Understanding Convolutional Neural Networks Applied to COVID-19
Haverford College. Department of Computer Science
Place of Publication
Table of Contents
Bi-College users only
With the great advantage of DNA sequencing at the end of the 20th century, researches are provided with larger and far more complicated genetic datasets to study. They tried to infer human evolutionary facts like natural selections, migrations and mutations from these complex data. However, traditional models that uses only a few aspects of data as summaries could have the possibility of ignoring important information in the large datasets today, and these methods usually involve likelihood calculations which require individual analysis for each problem, and are focusing on a single aspect of the data.

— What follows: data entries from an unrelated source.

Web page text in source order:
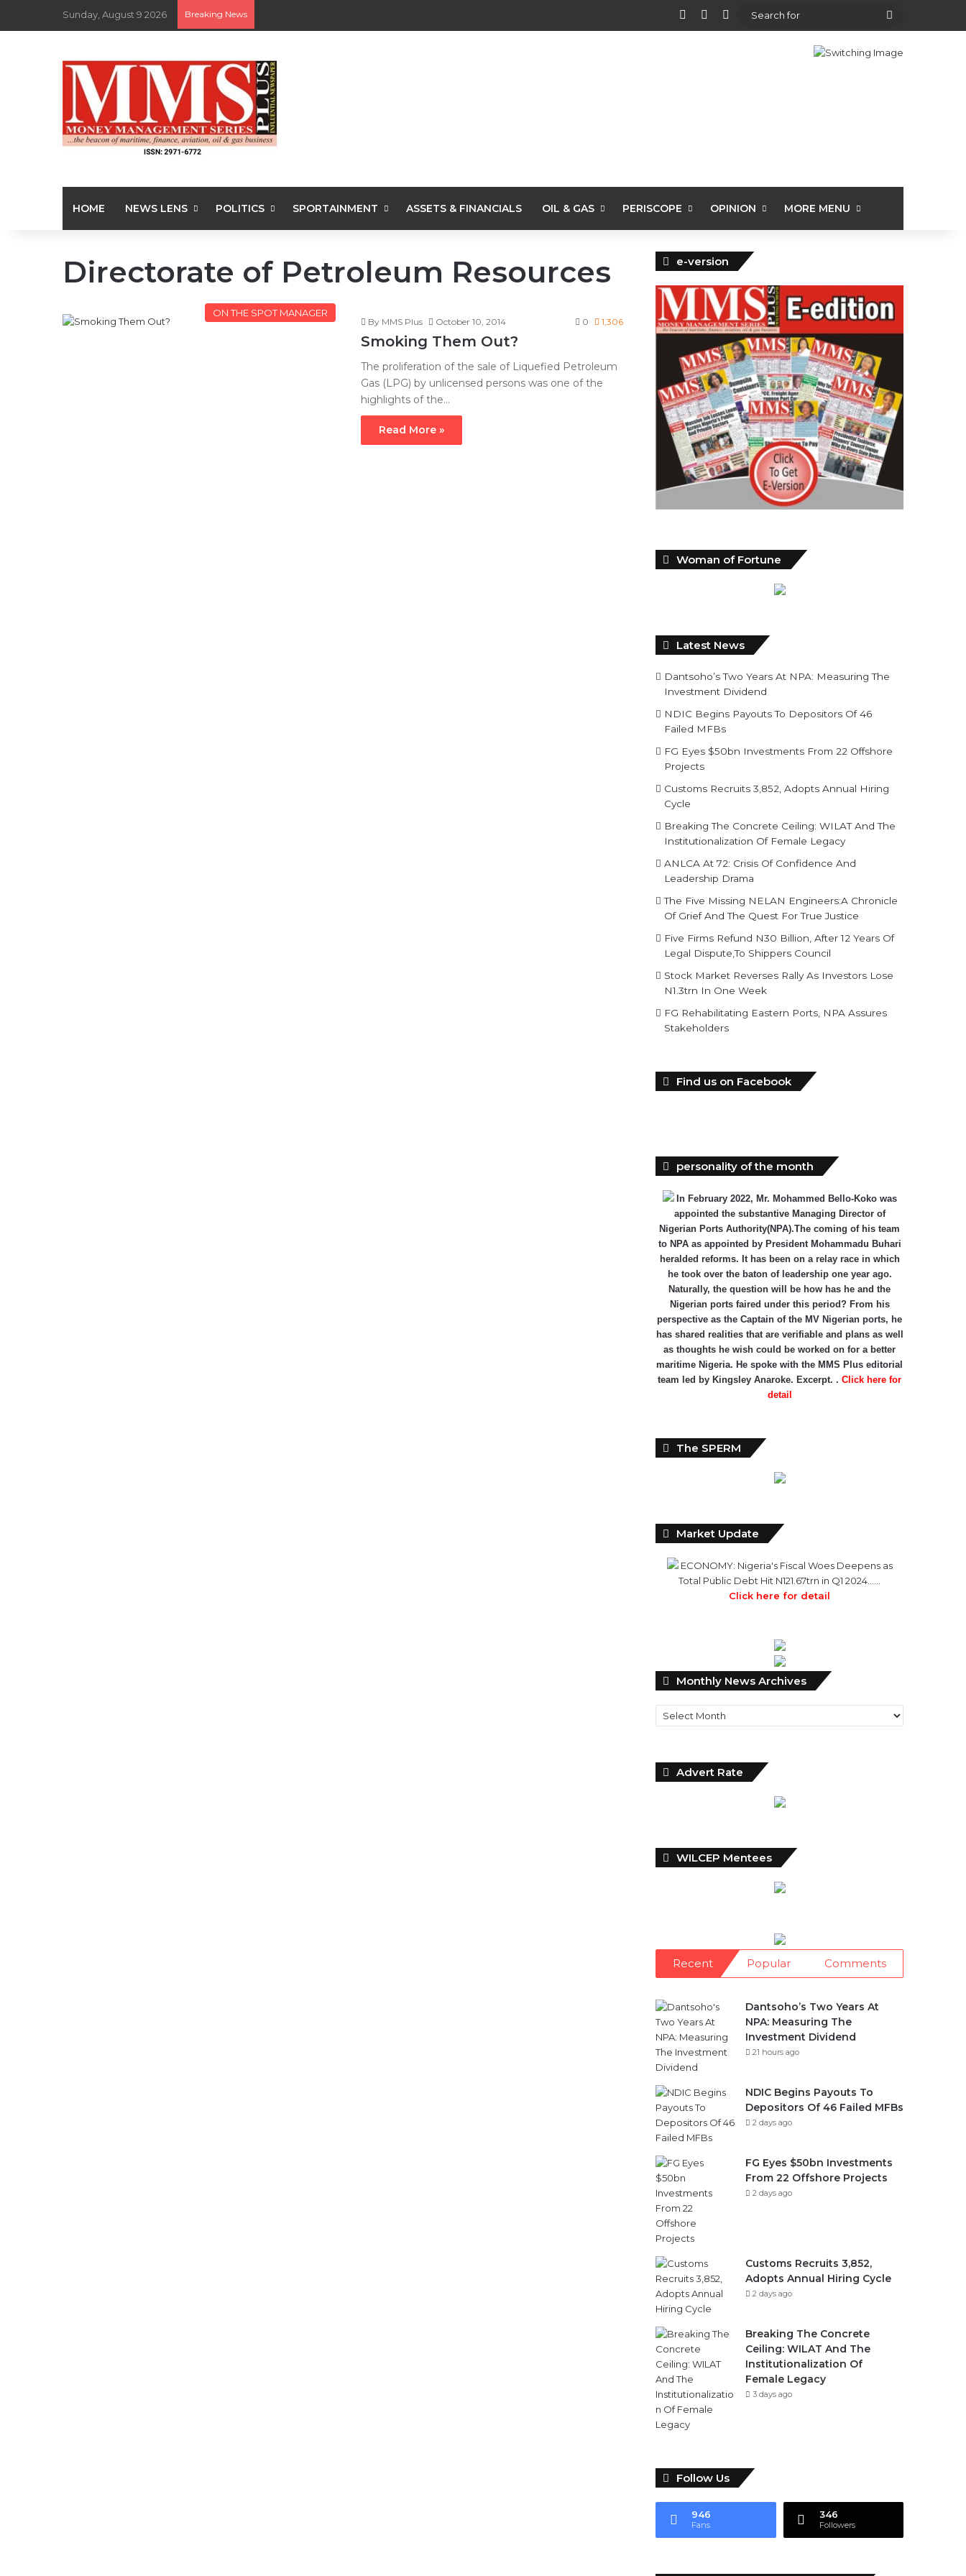
Sunday, August 9 2026 Breaking News View your shopping cart
Random Article
Sidebar
Search
HOME NEWS LENS POLITICS SPORTAINMENT ASSETS & FINANCIALS OIL & GAS PERISCOPE OPINION MORE MENU
Directorate of Petroleum Resources
ON THE SPOT MANAGER
By MMS Plus October 10, 2014 0 1,306
Smoking Them Out?
The proliferation of the sale of Liquefied Petroleum
Gas (LPG) by unlicensed persons was one of the
highlights of the…
Read More »
e-version
Woman of Fortune
Latest News
Dantsoho’s Two Years At NPA: Measuring The
Investment Dividend
NDIC Begins Payouts To Depositors Of 46
Failed MFBs
FG Eyes $50bn Investments From 22 Offshore
Projects
Customs Recruits 3,852, Adopts Annual Hiring
Cycle
Breaking The Concrete Ceiling: WILAT And The
Institutionalization Of Female Legacy
ANLCA At 72: Crisis Of Confidence And
Leadership Drama
The Five Missing NELAN Engineers:A Chronicle
Of Grief And The Quest For True Justice
Five Firms Refund N30 Billion, After 12 Years Of
Legal Dispute,To Shippers Council
Stock Market Reverses Rally As Investors Lose
N1.3trn In One Week
FG Rehabilitating Eastern Ports, NPA Assures
Stakeholders
Find us on Facebook
personality of the month
In February 2022, Mr. Mohammed Bello-Koko was
appointed the substantive Managing Director of
Nigerian Ports Authority(NPA).The coming of his team
to NPA as appointed by President Mohammadu Buhari
heralded reforms. It has been on a relay race in which
he took over the baton of leadership one year ago.
Naturally, the question will be how has he and the
Nigerian ports faired under this period? From his
perspective as the Captain of the MV Nigerian ports, he
has shared realities that are verifiable and plans as well
as thoughts he wish could be worked on for a better
maritime Nigeria. He spoke with the MMS Plus editorial
team led by Kingsley Anaroke. Excerpt. . Click here for
detail
The SPERM
Market Update
ECONOMY: Nigeria's Fiscal Woes Deepens as
Total Public Debt Hit N121.67trn in Q1 2024……
Click here for detail
Monthly News Archives
Monthly
News
Archives
Advert Rate
WILCEP Mentees
Recent Popular Comments
Dantsoho’s Two Years At
NPA: Measuring The
Investment Dividend
21 hours ago
NDIC Begins Payouts To
Depositors Of 46 Failed MFBs
2 days ago
FG Eyes $50bn Investments
From 22 Offshore Projects
2 days ago
Customs Recruits 3,852,
Adopts Annual Hiring Cycle
2 days ago
Breaking The Concrete
Ceiling: WILAT And The
Institutionalization Of
Female Legacy
3 days ago
Follow Us
946
Fans
346
Followers
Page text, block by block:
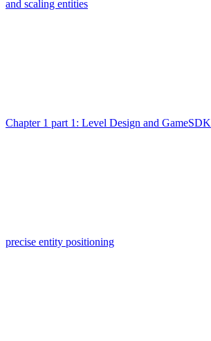
and scaling entities
Chapter 1 part 1: Level Design and GameSDK
precise entity positioning
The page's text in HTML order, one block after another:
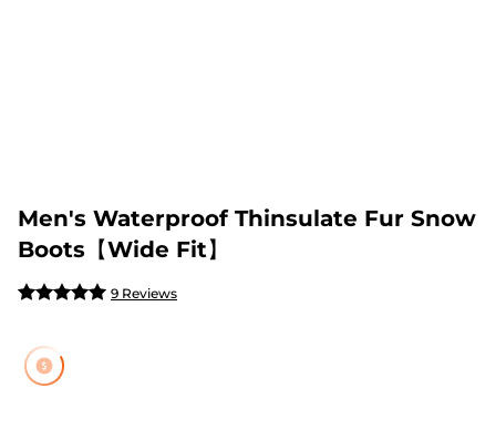
Men's Waterproof Thinsulate Fur Snow
Boots【Wide Fit】
9 Reviews
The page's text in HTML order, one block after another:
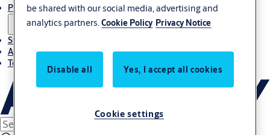
Products & solutions
Stories
About us
Terms and conditions
be shared with our social media, advertising and
analytics partners.Cookie Policy Privacy Notice
Disable all Yes, I accept all cookies
Cookie settings
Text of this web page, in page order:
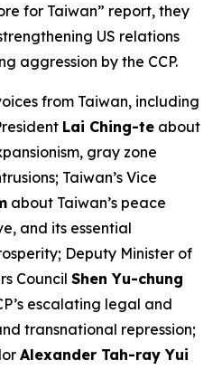
for Taiwan” report, they
US relations
aggression by the CCP.
from Taiwan, including
Lai Ching-te about
gray zone
Taiwan’s Vice
about Taiwan’s peace
and its essential
Deputy Minister of
Council Shen Yu-chung
escalating legal and
transnational repression;
Alexander Tah-ray Yui
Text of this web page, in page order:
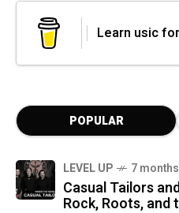
Learn usic
POPULAR
LEVEL UP 7
Casual Tailors
Rock, Roots, and
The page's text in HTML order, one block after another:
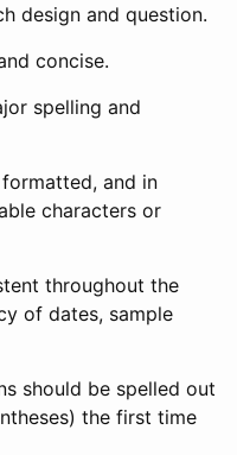
design and question.
concise.
spelling and
and in
characters or
throughout the
of dates, sample
should be spelled out
the first time
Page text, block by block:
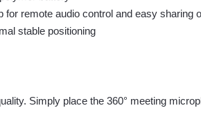
for remote audio control and easy sharing
stable positioning
Simply place the 360° meeting
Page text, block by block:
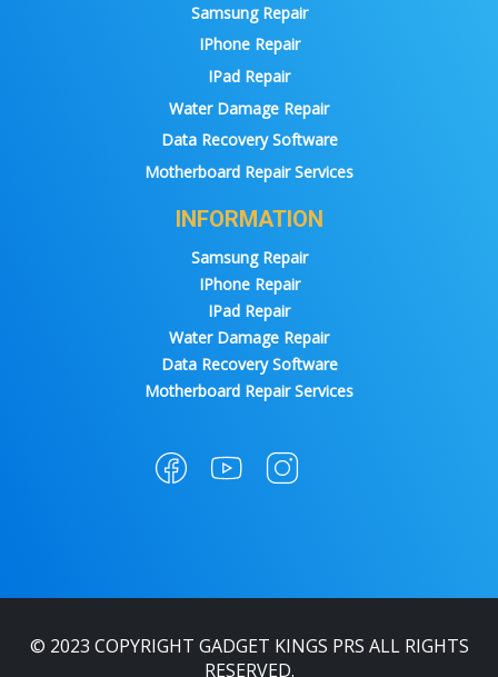
Samsung Repair
IPhone Repair
IPad Repair
Water Damage Repair
Data Recovery Software
Motherboard Repair Services
INFORMATION
Samsung Repair
IPhone Repair
IPad Repair
Water Damage Repair
Data Recovery Software
Motherboard Repair Services
© 2023 COPYRIGHT GADGET KINGS PRS ALL RIGHTS
RESERVED.
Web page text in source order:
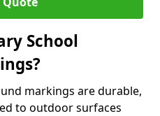
School
markings are durable,
to outdoor surfaces
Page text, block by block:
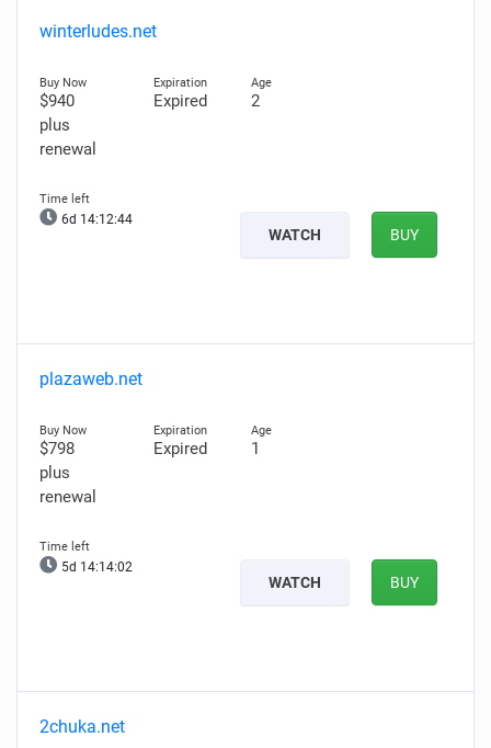
winterludes.net
$940
plus
renewal
Expired 2
6d 14:12:43
WATCH BUY
plazaweb.net
$798
plus
renewal
Expired 1
5d 14:14:01
WATCH BUY
2chuka.net
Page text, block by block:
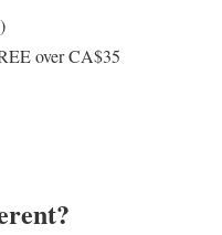
over CA$35
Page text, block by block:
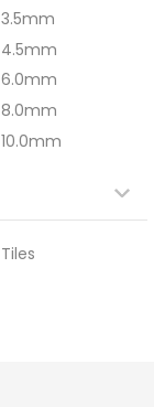
3.5mm
4.5mm
6.0mm
8.0mm
10.0mm
Tiles
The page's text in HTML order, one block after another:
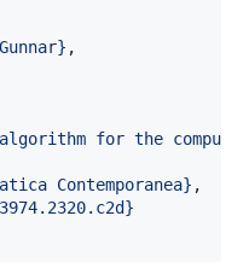
} ,
for the
Contemporanea} ,
}
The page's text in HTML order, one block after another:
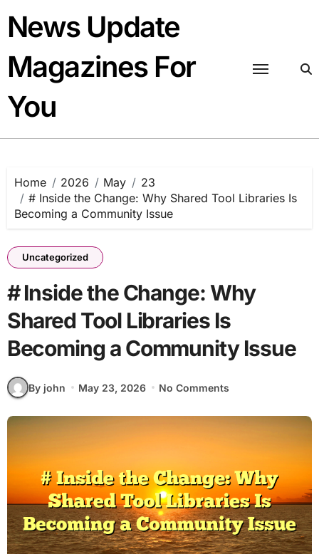
content
News Update
Magazines For
You
Home 2026 May
23
# Inside the Change: Why Shared Tool Libraries Is
Becoming a Community Issue
Uncategorized
# Inside the Change: Why
Shared Tool Libraries Is
Becoming a Community Issue
By john May 23, 2026 No Comments
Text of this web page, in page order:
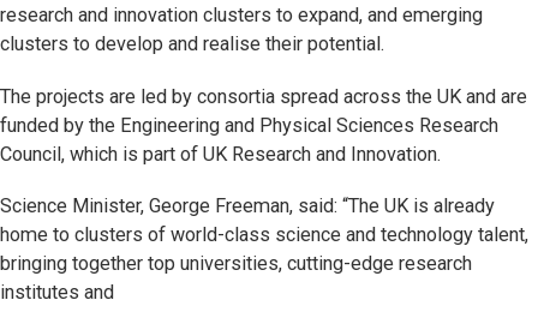
research and innovation clusters to expand, and emerging
clusters to develop and realise their potential.
The projects are led by consortia spread across the UK and are
funded by the Engineering and Physical Sciences Research
Council, which is part of UK Research and Innovation.
Science Minister, George Freeman, said: “The UK is already
home to clusters of world-class science and technology talent,
bringing together top universities, cutting-edge research
institutes and
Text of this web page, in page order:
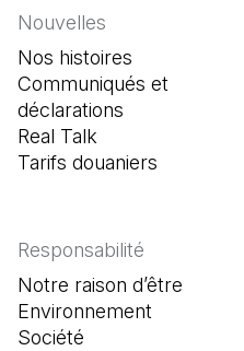
Nouvelles
Nos histoires
Communiqués et
déclarations
Real Talk
Tarifs douaniers
Responsabilité
Notre raison d’être
Environnement
Société
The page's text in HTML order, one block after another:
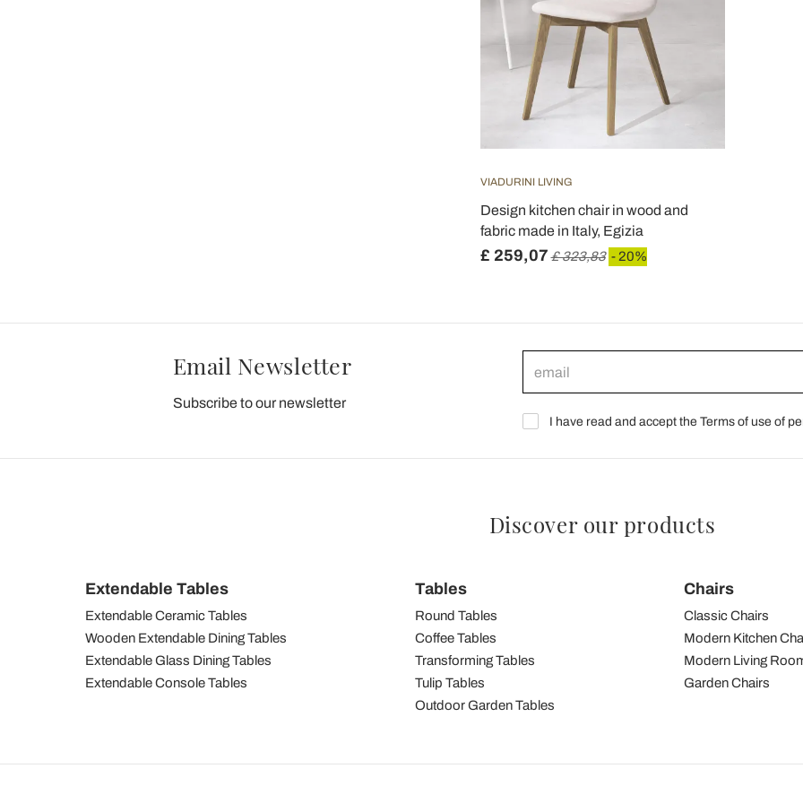
VIADURINI LIVING
Design kitchen chair in wood and
fabric made in Italy, Egizia
£ 259,07 £ 323,83 - 20%
Email Newsletter
Subscribe to our newsletter
I have read and accept the Terms of use of
Discover our products
Extendable Tables
Extendable Ceramic Tables
Wooden Extendable Dining Tables
Extendable Glass Dining Tables
Extendable Console Tables
Tables
Round Tables
Coffee Tables
Transforming Tables
Tulip Tables
Outdoor Garden Tables
Chairs
Classic Chairs
Modern Kitchen
Modern Living
Garden Chairs
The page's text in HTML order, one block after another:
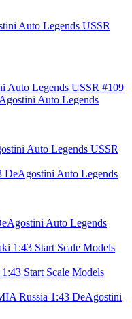
Auto Legends USSR #109
Auto Legends USSR
Auto Legends
Start Scale Models
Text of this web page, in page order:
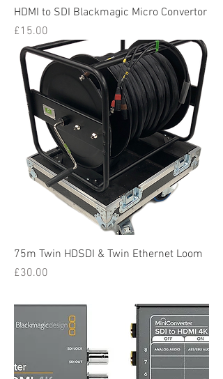
HDMI to SDI Blackmagic Micro Convertor
Price
£15.00
75m Twin HDSDI & Twin Ethernet Loom
Price
£30.00
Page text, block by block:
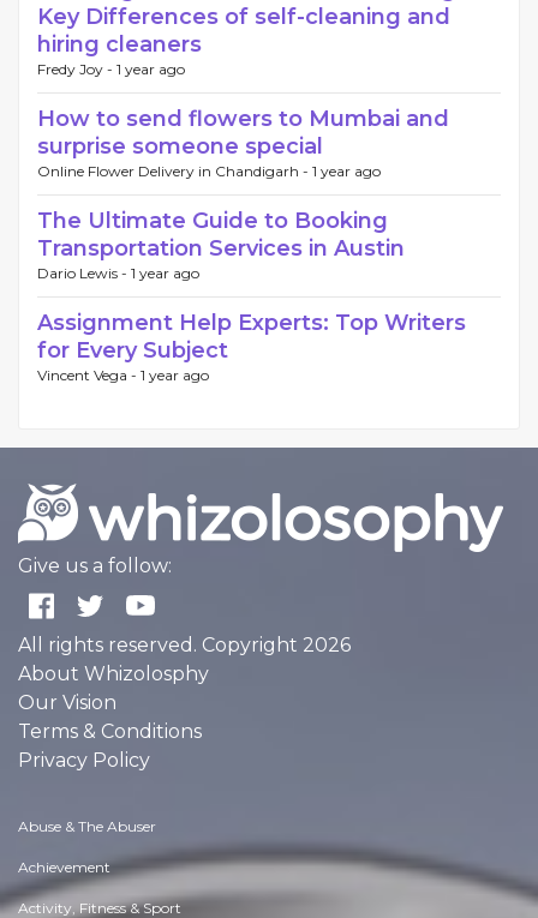
Key Differences of self-cleaning and
hiring cleaners
Fredy Joy - 1 year ago
How to send flowers to Mumbai and
surprise someone special
Online Flower Delivery in Chandigarh - 1 year ago
The Ultimate Guide to Booking
Transportation Services in Austin
Dario Lewis - 1 year ago
Assignment Help Experts: Top Writers
for Every Subject
Vincent Vega - 1 year ago
Give us a follow:
All rights reserved. Copyright 2026
About Whizolosphy
Our Vision
Terms & Conditions
Privacy Policy
Abuse & The Abuser
Achievement
Activity, Fitness & Sport
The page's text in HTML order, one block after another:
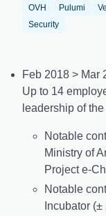
OVH Pulumi
Security
Feb 2018 > Mar
Up to 14
leadership of
Notable
Ministry of
Project e-
Notable
Incubator
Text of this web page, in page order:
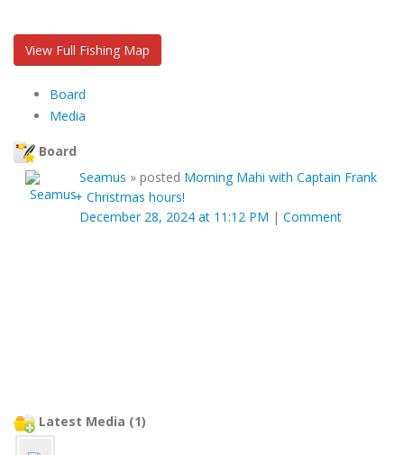
View Full Fishing Map
Board
Media
Board
Seamus » posted Morning Mahi with Captain Frank
+ Christmas hours!
December 28, 2024 at 11:12 PM | Comment
Latest Media (1)
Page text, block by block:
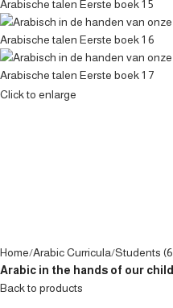
Click to enlarge
Home Arabic Curricula Students (6
Arabic in the hands of our
Back to products
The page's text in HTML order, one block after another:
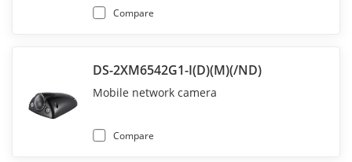
Compare
DS-2XM6542G1-I(D)(M)(/ND)
Mobile network camera
Compare
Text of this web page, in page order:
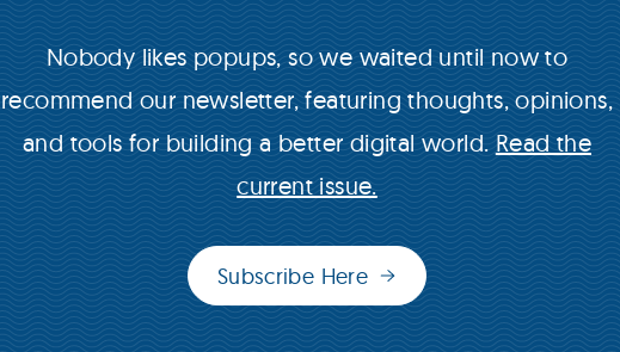
Nobody likes popups, so we waited until now to
recommend our newsletter, featuring thoughts, opinions,
and tools for building a better digital world. Read the
current issue.
Subscribe Here
(opens
in
new
window)
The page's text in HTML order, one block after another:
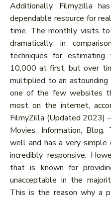
Additionally, Filmyzilla
dependable resource for
time. The monthly visits
dramatically in
techniques for
10,000 at first, but over
multiplied to an
one of the few websites
most on the internet,
FilmyZilla (Updated 2023)
Movies, Information,
well and has a very simple
incredibly responsive.
that is known for
unacceptable in the
This is the reason why a
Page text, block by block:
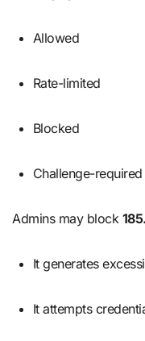
Allowed
Rate-limited
Blocked
Challenge-required
Admins may block
It generates
It attempts
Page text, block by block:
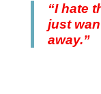
“I hate
just
away.”
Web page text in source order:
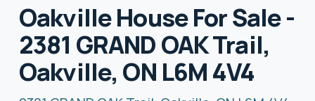
Oakville House For Sale -
2381 GRAND OAK Trail,
Oakville, ON L6M 4V4
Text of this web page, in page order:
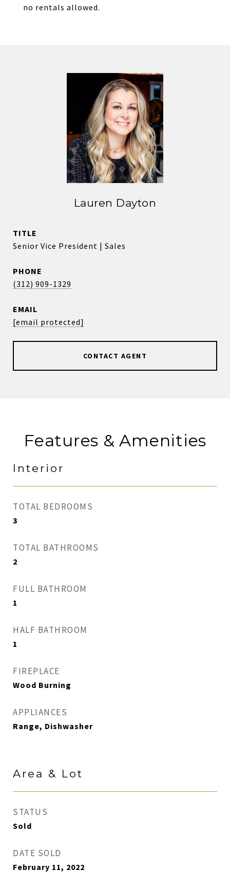
no rentals allowed.
Lauren Dayton
TITLE
Senior Vice President | Sales
PHONE
(312) 909-1329
EMAIL
[email protected]
CONTACT AGENT
Features & Amenities
Interior
TOTAL BEDROOMS
3
TOTAL BATHROOMS
2
FULL BATHROOM
1
HALF BATHROOM
1
FIREPLACE
Wood Burning
APPLIANCES
Range, Dishwasher
Area & Lot
STATUS
Sold
DATE SOLD
February 11, 2022
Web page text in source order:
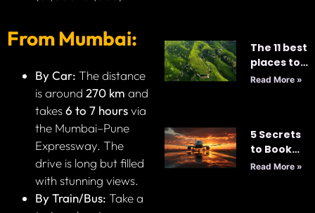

To better utilize the advantage of these population-scale genetic datasets, we introduce a new way of analyzing genetic data using supervised Machine Learning, more specifically, Convolutional Neural Networks (CNN). In this literature review, we are going to look at two papers in depth, each with a different architecture of CNN. Both researches showed great potential of CNNs' application in genetics study, with comparable accuracies to traditional methods and great scalability to all kinds of related problems. However, as an emerging field of study, there are still problems and blanks awaiting people to answer and fill. First, even though statistics showed great capabilities of CNNs on genetic datasets, we still don't have a thorough understanding on what and how CNNs learn from these datasets. Also, current researches are generally focused on applying CNNs to simulated human evolutionary data. I propose that we could also apply CNNs to other species like virus with faster generation iterations, thus there would be realistic data for us to test and verify on. A good choice would be COVID-19, considering its wide spread across the world and the urgent need for development of COVID-19 vaccines.